Top-level keys inside: {params, ema_params, step}. Stage 5 uses ema_params by default (--use_ema).

Healthy training signals

Train loss falls from ~5–7 initial to ~2–3 within a few hundred steps.
Val loss (if provided) tracks train loss within ~2×.
Two-hot target distribution stays bimodal — non-zero mass at both ends of the [-1, 0] support.
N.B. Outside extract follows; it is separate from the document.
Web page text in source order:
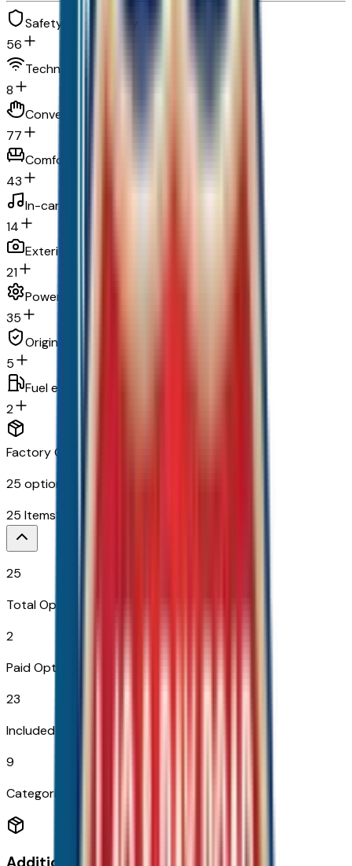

If everything collapses to one bin, your dataset has only success-shaped or only failure-shaped value labels; collect the missing class.

Common failures

Symptom	Diagnosis & fix
`ImportError: cannot import name 'ValueModelWeightLoader'`	Patch 1 not applied — add the class to `weight_loaders.py`. See patches.md.
`ModuleNotFoundError: No module named 'gemma.gm.data'`	Patch 2 not applied — copy the upstream gemma `gm/data/` directory in.
`ModuleNotFoundError: No module named 'kauldron.ktyping'`	Patch 3 — sed `kauldron.ktyping` → `kauldron.typing` in the copied `_functional.py` and `_transforms.py`.
`AttributeError: module 'etils.edc' has no attribute 'ContextStack'`	Patch 5 — replace the use with a local fallback class in `_dtype_params.py`.
`ImportError: cannot import name 'console' from 'openpi.shared'`	Patch 6 — drop in the `console.py` stub.
`TypeError: DataConfig.__init__() got an unexpected keyword argument 'local_data_dir'`	Patch 8 — `build_value_data_config` uses the new `repo_id` API.
`AttributeError: module 'openpi.training.data_loader' has no attribute 'create_value_data_loader'`	Patch 10 — add the function.
`RESOURCE_EXHAUSTED: Out of memory while trying to allocate ...`	Another GPU consumer is up. `nvidia-smi`; on multi-GPU rigs use `accelerate launch ... --num_processes=N` and divide batch size accordingly.
Loss is NaN after a few steps	Drop `--batch_size` and/or `--peak_lr`. Verify `value_label` / `reward_label` aren’t `inf` (they should be in `[-1, 0]`).

Next

The value model is ready — Stage 5 uses it to relabel adv_ind on autonomous frames.